- EXERCISE PROMPT
In the records that follow, locate every line with "offsets" and extract it.

- EXTRACTED INFORMATION
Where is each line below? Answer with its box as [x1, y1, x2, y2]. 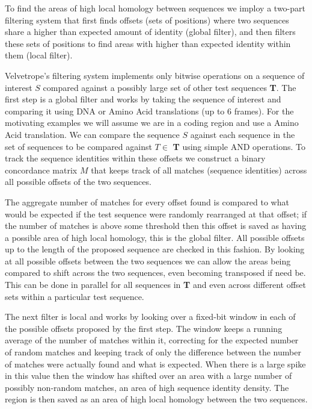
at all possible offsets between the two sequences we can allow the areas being [5, 254, 291, 267]
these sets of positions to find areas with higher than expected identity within [5, 37, 291, 49]
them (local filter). [5, 49, 73, 61]
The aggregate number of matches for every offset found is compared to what [5, 195, 289, 208]
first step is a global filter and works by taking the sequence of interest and [5, 93, 281, 105]
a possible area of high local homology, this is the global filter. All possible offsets [5, 231, 305, 243]
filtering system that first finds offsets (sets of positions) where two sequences [5, 13, 289, 26]
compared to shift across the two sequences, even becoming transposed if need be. [5, 266, 306, 279]
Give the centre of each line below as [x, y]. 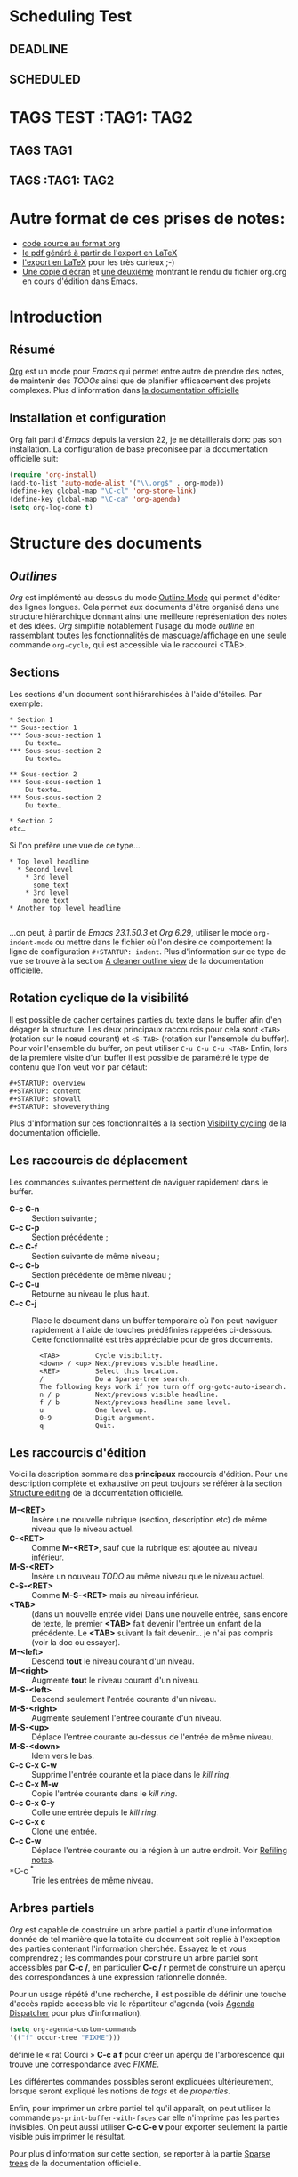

- ANSWER AREA
at all possible offsets between the two sequences we can allow the areas being [5, 254, 291, 267]
a possible area of high local homology, this is the global filter. All possible offsets [5, 231, 305, 243]
filtering system that first finds offsets (sets of positions) where two sequences [5, 13, 289, 26]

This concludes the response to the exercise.